Problem details -
Return, from the listing that follows, each line containing the word "hiệu".

Entries provided START

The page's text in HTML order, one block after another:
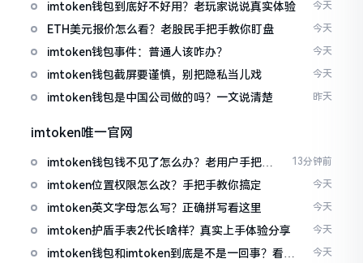
imtoken钱包到底好不好用？老玩家说说真实体验 今天
ETH美元报价怎么看？老股民手把手教你盯盘 今天
imtoken钱包事件：普通人该咋办？ 今天
imtoken钱包截屏要谨慎，别把隐私当儿戏 今天
imtoken钱包是中国公司做的吗？一文说清楚 昨天
imtoken唯一官网
imtoken钱包钱不见了怎么办？老用户手把手
教你找回
13分钟前
imtoken位置权限怎么改？手把手教你搞定 今天
imtoken英文字母怎么写？正确拼写看这里 今天
imtoken护盾手表2代长啥样？真实上手体验分享 今天
imtoken钱包和imtoken到底是不是一回事？看完
今天
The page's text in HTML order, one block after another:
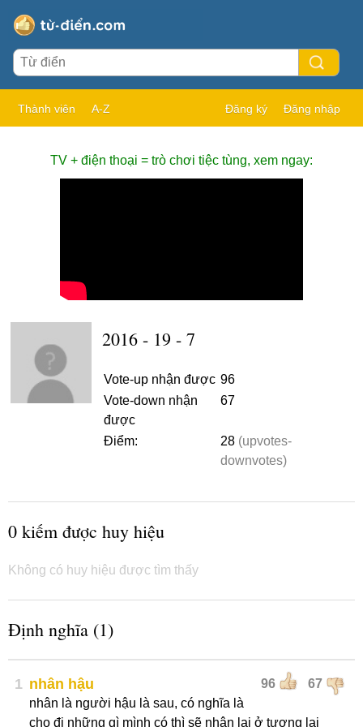
Thành viên A-Z Đăng ký Đăng nhập
TV + điện thoại = trò chơi tiệc tùng, xem ngay:
2016 - 19 - 7
Vote-up nhận được 96
Vote-down nhận
được
67
Điểm: 28 (upvotes-
downvotes)
0 kiếm được huy hiệu
Không có huy hiệu được tìm thấy
Định nghĩa (1)
1 96 67
nhân hậu
nhân là người hậu là sau, có nghĩa là
cho đi những gì mình có thì sẽ nhận lại ở tương lai
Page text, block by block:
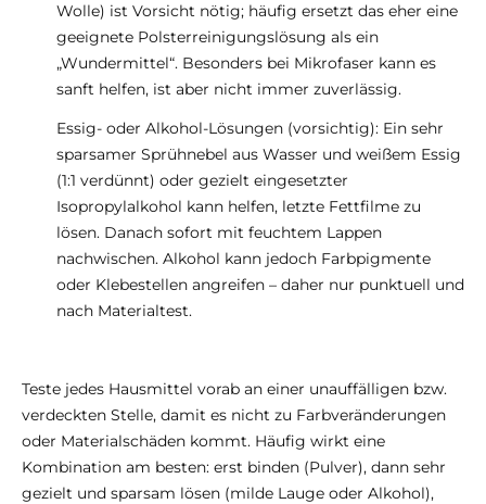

Entries provided END

Exercise solution -
0 kiếm được huy hiệu
Không có huy hiệu được tìm thấy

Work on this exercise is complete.